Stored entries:
• • • • •

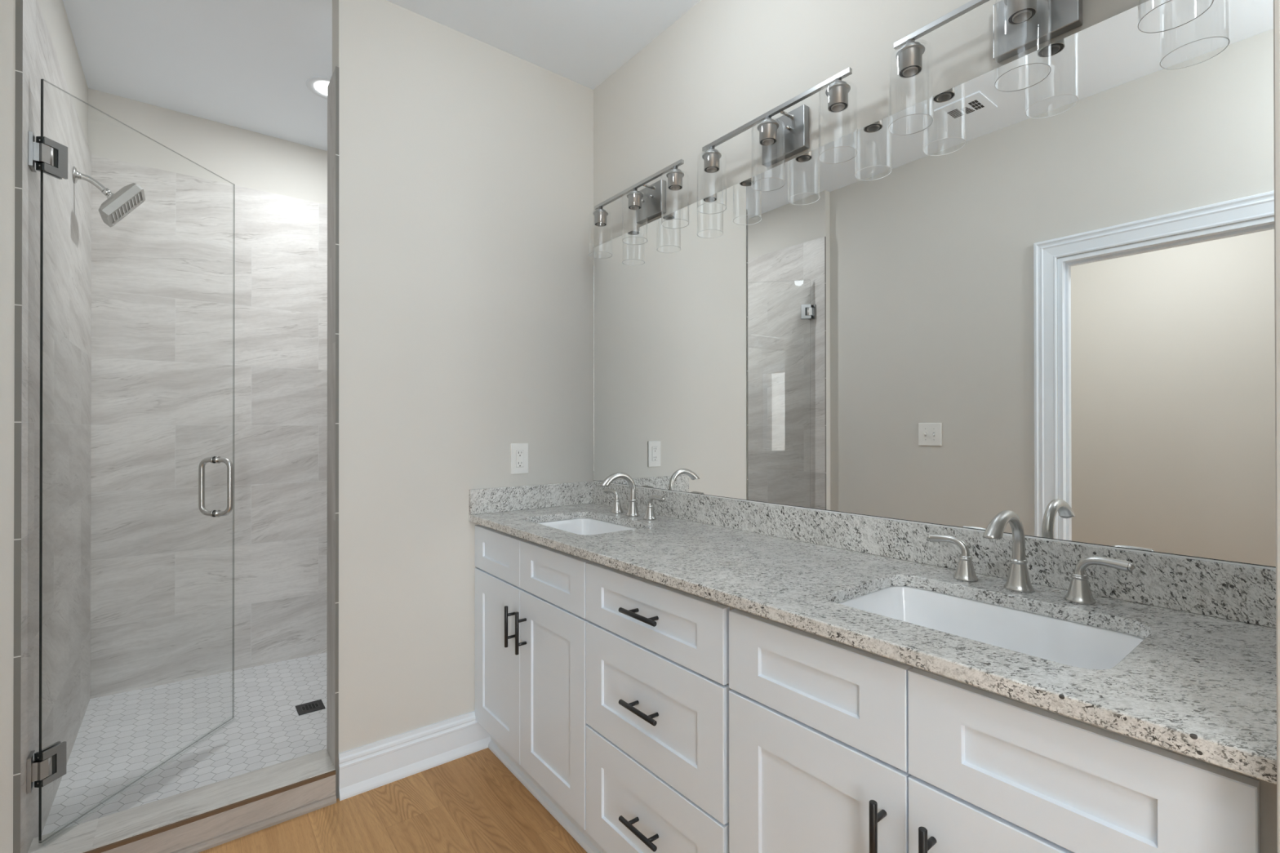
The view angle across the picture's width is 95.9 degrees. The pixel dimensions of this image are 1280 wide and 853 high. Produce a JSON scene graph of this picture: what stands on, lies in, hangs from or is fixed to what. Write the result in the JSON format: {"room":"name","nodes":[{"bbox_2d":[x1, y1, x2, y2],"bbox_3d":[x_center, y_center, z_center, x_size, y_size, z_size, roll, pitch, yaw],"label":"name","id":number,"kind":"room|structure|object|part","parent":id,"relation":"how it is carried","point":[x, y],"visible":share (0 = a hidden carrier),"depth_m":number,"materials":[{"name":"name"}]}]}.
{"room":"bathroom","nodes":[
{"label":"bathroom","id":0,"kind":"room"},
{"bbox_2d":[37,0,327,204],"bbox_3d":[-1.472,-0.128,2.582,1.930,2.743,1.358,0,0,-38],"label":"wall","id":1,"kind":"structure","parent":0,"point":[116,127],"depth_m":2.75,"materials":[{"name":"beige paint"}]},
{"bbox_2d":[13,0,91,852],"bbox_3d":[-2.008,0.029,2.008,0.013,2.466,1.358,0,0,-38],"label":"tile","id":2,"kind":"structure","parent":1,"relation":"attached to","point":[67,204],"depth_m":1.79,"materials":[{"name":"tile"}]},
{"bbox_2d":[72,166,145,226],"bbox_3d":[-2.032,-0.875,2.213,0.200,0.188,0.150,0,0,-38],"label":"showerhead","id":3,"kind":"object","parent":2,"relation":"attached to","point":[118,205],"visible":1,"depth_m":2.19,"materials":[{"name":"silver metal"}]},
{"bbox_3d":[-2.071,-0.919,2.183,0.094,0.061,0.021,0,0,-38],"label":"arm","id":4,"kind":"part","parent":3,"relation":"part of","materials":[{"name":"silver metal"}]},
{"bbox_2d":[26,79,233,843],"bbox_3d":[-1.604,0.097,1.889,0.131,2.083,0.714,0,0,4],"label":"shower door","id":5,"kind":"structure","parent":2,"relation":"attached to","point":[47,156],"depth_m":1.57,"materials":[{"name":"clear glass"}]},
{"bbox_3d":[-1.631,0.929,1.558,0.025,0.090,0.052,0,0,-38],"label":"wall plate","id":6,"kind":"part","parent":5,"relation":"part of","materials":[{"name":"silver metal"}]},
{"bbox_3d":[-1.633,-0.741,1.563,0.025,0.090,0.052,0,0,-38],"label":"wall plate","id":7,"kind":"part","parent":5,"relation":"part of","materials":[{"name":"silver metal"}]},
{"bbox_3d":[-1.603,0.093,1.905,0.008,2.074,0.680,0,0,4],"label":"glass panel","id":8,"kind":"part","parent":5,"relation":"part of","materials":[{"name":"clear glass"}]},
{"bbox_2d":[209,456,221,517],"bbox_3d":[-1.586,0.225,2.158,0.024,0.228,0.027,0,0,4],"label":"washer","id":9,"kind":"object","parent":5,"relation":"in","point":[213,460],"depth_m":2.15,"materials":[{"name":"silver metal"}]},
{"bbox_3d":[-1.586,0.225,2.158,0.131,0.220,0.019,0,0,4],"label":"pull handle","id":10,"kind":"part","parent":5,"relation":"part of","materials":[{"name":"silver metal"}]},
{"bbox_2d":[90,155,327,698],"bbox_3d":[-1.783,0.033,3.056,1.635,2.466,0.012,0,0,-38],"label":"tile","id":11,"kind":"structure","parent":1,"relation":"attached to","point":[209,298],"depth_m":2.79,"materials":[{"name":"tile"}]},
{"bbox_2d":[41,653,326,835],"bbox_3d":[-1.401,1.236,2.566,1.635,0.076,1.223,0,0,-38],"label":"floor","id":12,"kind":"structure","parent":0,"point":[123,740],"depth_m":2.26,"materials":[{"name":"tile"}]},
{"bbox_2d":[295,699,325,715],"bbox_3d":[-1.441,1.227,2.523,0.101,0.005,0.101,0,0,-38],"label":"shower drain","id":13,"kind":"object","parent":12,"relation":"on","point":[317,705],"visible":1,"depth_m":2.52,"materials":[{"name":"black metal"}]},
{"bbox_2d":[0,0,593,852],"bbox_3d":[-1.009,-0.130,2.009,1.950,2.743,0.115,0,0,-38],"label":"wall","id":14,"kind":"structure","parent":0,"point":[466,162],"depth_m":2.11,"materials":[{"name":"beige paint"}]},
{"bbox_2d":[27,748,336,852],"bbox_3d":[-1.340,1.201,1.750,0.723,0.120,0.179,0,0,-38],"label":"shower curb","id":15,"kind":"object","parent":14,"relation":"attached to","point":[199,820],"depth_m":1.74,"materials":[{"name":"tile"}]},
{"bbox_2d":[326,66,338,799],"bbox_3d":[-0.702,0.029,2.264,0.912,2.466,0.147,0,0,-38],"label":"tile","id":16,"kind":"structure","parent":14,"relation":"attached to","point":[332,627],"depth_m":1.95,"materials":[{"name":"tile"}]},
{"bbox_2d":[338,711,490,801],"bbox_3d":[-0.792,1.168,2.085,0.532,0.147,0.024,0,0,-38],"label":"baseboard","id":17,"kind":"structure","parent":14,"relation":"attached to","point":[365,768],"depth_m":2.06,"materials":[{"name":"white wood"}]},
{"bbox_2d":[511,443,528,474],"bbox_3d":[-0.487,0.130,2.339,0.077,0.124,0.008,0,0,-38],"label":"electrical outlet","id":18,"kind":"object","parent":14,"relation":"attached to","point":[519,451],"visible":1,"depth_m":2.33,"materials":[{"name":"white plastic"}]},
{"bbox_2d":[515,450,524,466],"bbox_3d":[-0.486,0.130,2.337,0.033,0.067,0.002,0,0,-38],"label":"receptacle","id":19,"kind":"object","parent":18,"relation":"attached to","point":[519,454],"depth_m":2.34,"materials":[{"name":"white plastic"}]},
{"bbox_2d":[62,0,700,151],"bbox_3d":[0.088,-1.541,-0.438,3.550,0.060,8.100,0,0,-38],"label":"ceiling","id":20,"kind":"structure","parent":0,"point":[247,64],"depth_m":2.25,"materials":[{"name":"paint"}]},
{"bbox_2d":[306,75,330,99],"bbox_3d":[-1.377,-1.496,2.562,0.184,0.006,0.184,0,0,-38],"label":"recessed light","id":21,"kind":"object","parent":20,"relation":"in","point":[317,85],"visible":0.53,"depth_m":2.53,"materials":[{"name":"white"}]},
{"bbox_2d":[199,747,586,852],"bbox_3d":[0.091,1.257,-0.448,3.550,0.050,8.100,0,0,-38],"label":"floor","id":22,"kind":"structure","parent":0,"point":[473,802],"depth_m":1.81,"materials":[{"name":"brown wood"}]},
{"bbox_2d":[475,524,603,852],"bbox_3d":[-0.196,0.801,2.071,0.584,0.878,0.785,0,0,-38],"label":"vanity cabinet","id":23,"kind":"object","parent":22,"relation":"on","point":[531,620],"visible":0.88,"depth_m":1.85,"materials":[{"name":"white wood"}]},
{"bbox_3d":[-0.511,0.835,2.076,0.019,0.582,0.382,0,0,-38],"label":"door","id":24,"kind":"part","parent":23,"relation":"part of","materials":[{"name":"white wood"}]},
{"bbox_3d":[-0.511,0.459,2.078,0.019,0.158,0.382,0,0,-38],"label":"false drawer","id":25,"kind":"part","parent":23,"relation":"part of","materials":[{"name":"white wood"}]},
{"bbox_3d":[-0.436,0.669,1.936,0.038,0.136,0.012,0,0,-38],"label":"handle","id":26,"kind":"part","parent":23,"relation":"part of","materials":[{"name":"black metal"}]},
{"bbox_3d":[-0.387,0.669,1.873,0.038,0.136,0.012,0,0,-38],"label":"handle","id":27,"kind":"part","parent":23,"relation":"part of","materials":[{"name":"black metal"}]},
{"bbox_3d":[-0.269,0.834,1.768,0.019,0.582,0.396,0,0,-38],"label":"door","id":28,"kind":"part","parent":23,"relation":"part of","materials":[{"name":"white wood"}]},
{"bbox_3d":[-0.269,0.458,1.769,0.019,0.158,0.396,0,0,-38],"label":"false drawer","id":29,"kind":"part","parent":23,"relation":"part of","materials":[{"name":"white wood"}]},
{"bbox_2d":[468,480,1276,784],"bbox_3d":[0.212,0.297,1.567,0.573,0.123,2.085,0,0,-38],"label":"countertop","id":30,"kind":"structure","parent":23,"relation":"on","point":[1201,683],"depth_m":1.08,"materials":[{"name":"stone"}]},
{"bbox_2d":[537,518,636,534],"bbox_3d":[-0.192,0.436,2.030,0.338,0.150,0.491,0,0,-38],"label":"undermount sink","id":31,"kind":"object","parent":30,"relation":"in","point":[576,526],"visible":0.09,"depth_m":2.23,"materials":[{"name":"ceramic"}]},
{"bbox_2d":[599,472,665,519],"bbox_3d":[-0.076,0.252,2.131,0.177,0.167,0.368,0,0,-38],"label":"faucet","id":32,"kind":"object","parent":30,"relation":"on","point":[633,511],"visible":1,"depth_m":2.15,"materials":[{"name":"silver metal"}]},
{"bbox_3d":[-0.113,0.266,2.279,0.019,0.041,0.091,0,0,-38],"label":"lever","id":33,"kind":"part","parent":32,"relation":"part of","materials":[{"name":"silver metal"}]},
{"bbox_3d":[-0.090,0.310,2.250,0.048,0.052,0.048,0,0,-38],"label":"handle","id":34,"kind":"part","parent":32,"relation":"part of","materials":[{"name":"silver metal"}]},
{"bbox_3d":[-0.076,0.252,2.131,0.177,0.167,0.052,0,0,-38],"label":"spout","id":35,"kind":"part","parent":32,"relation":"part of","materials":[{"name":"silver metal"}]},
{"bbox_3d":[0.036,0.309,2.090,0.048,0.052,0.048,0,0,-38],"label":"handle","id":36,"kind":"part","parent":32,"relation":"part of","materials":[{"name":"silver metal"}]},
{"bbox_3d":[0.058,0.265,2.061,0.019,0.041,0.091,0,0,-38],"label":"lever","id":37,"kind":"part","parent":32,"relation":"part of","materials":[{"name":"silver metal"}]},
{"bbox_2d":[837,586,1144,669],"bbox_3d":[0.603,0.432,1.039,0.355,0.150,0.490,0,0,-38],"label":"undermount sink","id":38,"kind":"object","parent":30,"relation":"in","point":[1070,643],"visible":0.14,"depth_m":1.13,"materials":[{"name":"ceramic"}]},
{"bbox_2d":[926,510,1135,604],"bbox_3d":[0.721,0.248,1.135,0.177,0.167,0.368,0,0,-38],"label":"faucet","id":39,"kind":"object","parent":30,"relation":"on","point":[1018,580],"visible":1,"depth_m":1.15,"materials":[{"name":"silver metal"}]},
{"bbox_3d":[0.684,0.262,1.283,0.019,0.041,0.091,0,0,-38],"label":"lever","id":40,"kind":"part","parent":39,"relation":"part of","materials":[{"name":"silver metal"}]},
{"bbox_3d":[0.707,0.306,1.254,0.048,0.052,0.048,0,0,-38],"label":"handle","id":41,"kind":"part","parent":39,"relation":"part of","materials":[{"name":"silver metal"}]},
{"bbox_3d":[0.721,0.248,1.135,0.177,0.167,0.052,0,0,-38],"label":"spout","id":42,"kind":"part","parent":39,"relation":"part of","materials":[{"name":"silver metal"}]},
{"bbox_3d":[0.833,0.305,1.093,0.048,0.052,0.048,0,0,-38],"label":"handle","id":43,"kind":"part","parent":39,"relation":"part of","materials":[{"name":"silver metal"}]},
{"bbox_3d":[0.856,0.261,1.065,0.019,0.041,0.091,0,0,-38],"label":"lever","id":44,"kind":"part","parent":39,"relation":"part of","materials":[{"name":"silver metal"}]},
{"bbox_2d":[586,560,733,852],"bbox_3d":[0.215,0.799,1.553,0.577,0.878,0.534,0,0,-38],"label":"base cabinet","id":45,"kind":"object","parent":22,"relation":"on","point":[657,654],"visible":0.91,"depth_m":1.37,"materials":[{"name":"white wood"}]},
{"bbox_3d":[0.004,0.971,1.386,0.038,0.012,0.136,0,0,-38],"label":"handle","id":46,"kind":"part","parent":45,"relation":"part of","materials":[{"name":"black metal"}]},
{"bbox_3d":[0.003,0.683,1.387,0.038,0.012,0.136,0,0,-38],"label":"handle","id":47,"kind":"part","parent":45,"relation":"part of","materials":[{"name":"black metal"}]},
{"bbox_3d":[0.003,0.455,1.388,0.038,0.012,0.136,0,0,-38],"label":"handle","id":48,"kind":"part","parent":45,"relation":"part of","materials":[{"name":"black metal"}]},
{"bbox_3d":[0.018,0.977,1.402,0.019,0.294,0.524,0,0,-38],"label":"drawer","id":49,"kind":"part","parent":45,"relation":"part of","materials":[{"name":"white wood"}]},
{"bbox_3d":[0.018,0.683,1.403,0.019,0.282,0.524,0,0,-38],"label":"drawer","id":50,"kind":"part","parent":45,"relation":"part of","materials":[{"name":"white wood"}]},
{"bbox_3d":[0.018,0.457,1.404,0.019,0.158,0.524,0,0,-38],"label":"drawer","id":51,"kind":"part","parent":45,"relation":"part of","materials":[{"name":"white wood"}]},
{"bbox_2d":[728,607,1277,852],"bbox_3d":[0.613,0.797,1.040,0.584,0.878,0.764,0,0,-38],"label":"vanity cabinet","id":52,"kind":"object","parent":22,"relation":"on","point":[835,747],"visible":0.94,"depth_m":0.86,"materials":[{"name":"white wood"}]},
{"bbox_3d":[0.303,0.831,1.039,0.019,0.582,0.370,0,0,-38],"label":"door","id":53,"kind":"part","parent":52,"relation":"part of","materials":[{"name":"white wood"}]},
{"bbox_3d":[0.303,0.455,1.041,0.019,0.158,0.370,0,0,-38],"label":"false drawer","id":54,"kind":"part","parent":52,"relation":"part of","materials":[{"name":"white wood"}]},
{"bbox_3d":[0.373,0.652,0.905,0.038,0.136,0.012,0,0,-38],"label":"handle","id":55,"kind":"part","parent":52,"relation":"part of","materials":[{"name":"black metal"}]},
{"bbox_3d":[0.420,0.651,0.844,0.038,0.136,0.012,0,0,-38],"label":"handle","id":56,"kind":"part","parent":52,"relation":"part of","materials":[{"name":"black metal"}]},
{"bbox_3d":[0.533,0.830,0.747,0.019,0.582,0.368,0,0,-38],"label":"door","id":57,"kind":"part","parent":52,"relation":"part of","materials":[{"name":"white wood"}]},
{"bbox_3d":[0.532,0.454,0.748,0.019,0.158,0.368,0,0,-38],"label":"false drawer","id":58,"kind":"part","parent":52,"relation":"part of","materials":[{"name":"white wood"}]},
{"bbox_2d":[593,0,1148,247],"bbox_3d":[1.843,-0.139,0.052,0.120,2.743,6.715,0,0,-38],"label":"wall","id":59,"kind":"structure","parent":0,"point":[722,65],"depth_m":1.84,"materials":[{"name":"beige paint"}]},
{"bbox_2d":[588,159,688,258],"bbox_3d":[-0.003,-0.814,2.195,0.138,0.225,0.555,0,0,-38],"label":"vanity light","id":60,"kind":"object","parent":59,"relation":"attached to","point":[649,202],"visible":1,"depth_m":2.18,"materials":[{"name":"silver metal"}]},
{"bbox_3d":[-0.161,-0.789,2.362,0.096,0.175,0.096,0,0,-38],"label":"lamp shade","id":61,"kind":"part","parent":60,"relation":"part of","materials":[{"name":"clear glass"}]},
{"bbox_2d":[596,222,604,226],"bbox_3d":[-0.161,-0.840,2.362,0.034,0.030,0.034,0,0,-38],"label":"bulb socket","id":62,"kind":"object","parent":60,"relation":"attached to","point":[597,224],"depth_m":2.37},
{"bbox_3d":[-0.019,-0.789,2.182,0.096,0.175,0.096,0,0,-38],"label":"lamp shade","id":63,"kind":"part","parent":60,"relation":"part of","materials":[{"name":"clear glass"}]},
{"bbox_2d":[630,205,639,209],"bbox_3d":[-0.019,-0.840,2.182,0.034,0.030,0.034,0,0,-38],"label":"bulb socket","id":64,"kind":"object","parent":60,"relation":"attached to","point":[632,207],"depth_m":2.19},
{"bbox_3d":[0.030,-0.906,2.175,0.062,0.015,0.015,0,0,-38],"label":"arm","id":65,"kind":"part","parent":60,"relation":"part of","materials":[{"name":"silver metal"}]},
{"bbox_3d":[0.122,-0.790,2.001,0.096,0.175,0.096,0,0,-38],"label":"lamp shade","id":66,"kind":"part","parent":60,"relation":"part of","materials":[{"name":"clear glass"}]},
{"bbox_2d":[670,185,679,190],"bbox_3d":[0.122,-0.841,2.001,0.034,0.030,0.034,0,0,-38],"label":"bulb socket","id":67,"kind":"object","parent":60,"relation":"attached to","point":[672,187],"depth_m":2.01,"materials":[{"name":"silver metal"}]},
{"bbox_2d":[697,66,857,213],"bbox_3d":[0.390,-0.816,1.695,0.138,0.225,0.555,0,0,-38],"label":"vanity light","id":68,"kind":"object","parent":59,"relation":"attached to","point":[781,138],"visible":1,"depth_m":1.68,"materials":[{"name":"silver metal"}]},
{"bbox_2d":[706,166,716,172],"bbox_3d":[0.232,-0.842,1.862,0.034,0.030,0.034,0,0,-38],"label":"bulb socket","id":69,"kind":"object","parent":68,"relation":"attached to","point":[708,169],"depth_m":1.87,"materials":[{"name":"silver metal"}]},
{"bbox_3d":[0.232,-0.791,1.862,0.096,0.175,0.096,0,0,-38],"label":"lamp shade","id":70,"kind":"part","parent":68,"relation":"part of","materials":[{"name":"clear glass"}]},
{"bbox_3d":[0.373,-0.791,1.681,0.096,0.175,0.096,0,0,-38],"label":"lamp shade","id":71,"kind":"part","parent":68,"relation":"part of","materials":[{"name":"clear glass"}]},
{"bbox_2d":[762,138,773,145],"bbox_3d":[0.373,-0.843,1.682,0.034,0.030,0.034,0,0,-38],"label":"bulb socket","id":72,"kind":"object","parent":68,"relation":"attached to","point":[765,141],"depth_m":1.69,"materials":[{"name":"silver metal"}]},
{"bbox_3d":[0.423,-0.908,1.675,0.062,0.015,0.015,0,0,-38],"label":"arm","id":73,"kind":"part","parent":68,"relation":"part of","materials":[{"name":"silver metal"}]},
{"bbox_2d":[831,102,844,111],"bbox_3d":[0.515,-0.843,1.501,0.034,0.030,0.034,0,0,-38],"label":"bulb socket","id":74,"kind":"object","parent":68,"relation":"attached to","point":[835,107],"depth_m":1.51,"materials":[{"name":"silver metal"}]},
{"bbox_3d":[0.515,-0.792,1.501,0.096,0.175,0.096,0,0,-38],"label":"lamp shade","id":75,"kind":"part","parent":68,"relation":"part of","materials":[{"name":"clear glass"}]},
{"bbox_2d":[592,481,1275,628],"bbox_3d":[0.436,0.286,1.730,0.020,0.095,2.065,0,0,-38],"label":"backsplash","id":76,"kind":"structure","parent":59,"relation":"attached to","point":[1237,593],"depth_m":1.26,"materials":[{"name":"stone"}]},
{"bbox_2d":[593,0,1275,568],"bbox_3d":[0.436,-0.279,1.741,0.006,1.033,2.076,0,0,-38],"label":"wall mirror","id":77,"kind":"object","parent":59,"relation":"attached to","point":[1050,303],"visible":1,"depth_m":1.28,"materials":[{"name":"silver mirror"}]},
{"bbox_2d":[888,0,1213,135],"bbox_3d":[0.791,-0.818,1.183,0.138,0.225,0.555,0,0,-38],"label":"vanity light","id":78,"kind":"object","parent":59,"relation":"attached to","point":[1020,26],"visible":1,"depth_m":1.23,"materials":[{"name":"silver metal"}]},
{"bbox_2d":[902,66,918,76],"bbox_3d":[0.633,-0.844,1.351,0.034,0.030,0.034,0,0,-38],"label":"bulb socket","id":79,"kind":"object","parent":78,"relation":"attached to","point":[908,71],"depth_m":1.36,"materials":[{"name":"silver metal"}]},
{"bbox_3d":[0.633,-0.793,1.351,0.096,0.175,0.096,0,0,-38],"label":"lamp shade","id":80,"kind":"part","parent":78,"relation":"part of","materials":[{"name":"clear glass"}]},
{"bbox_2d":[1012,9,1031,22],"bbox_3d":[0.774,-0.845,1.170,0.034,0.030,0.034,0,0,-38],"label":"bulb socket","id":81,"kind":"object","parent":78,"relation":"attached to","point":[1018,15],"depth_m":1.18,"materials":[{"name":"silver metal"}]},
{"bbox_3d":[0.775,-0.794,1.170,0.096,0.175,0.096,0,0,-38],"label":"lamp shade","id":82,"kind":"part","parent":78,"relation":"part of","materials":[{"name":"clear glass"}]},
{"bbox_3d":[0.916,-0.794,0.990,0.096,0.175,0.096,0,0,-38],"label":"lamp shade","id":83,"kind":"part","parent":78,"relation":"part of","materials":[{"name":"clear glass"}]},
{"bbox_2d":[1273,0,1279,852],"bbox_3d":[1.103,-0.137,0.412,0.600,2.743,0.834,0,0,-38],"label":"wall","id":84,"kind":"structure","parent":0,"point":[1276,2],"depth_m":0.55,"materials":[{"name":"beige paint"}]}
]}

• • • • •

Task to complete. Each line above with the string "spout" should be reported in full.

Exercise response.
{"bbox_3d":[-0.076,0.252,2.131,0.177,0.167,0.052,0,0,-38],"label":"spout","id":35,"kind":"part","parent":32,"relation":"part of","materials":[{"name":"silver metal"}]},
{"bbox_3d":[0.721,0.248,1.135,0.177,0.167,0.052,0,0,-38],"label":"spout","id":42,"kind":"part","parent":39,"relation":"part of","materials":[{"name":"silver metal"}]},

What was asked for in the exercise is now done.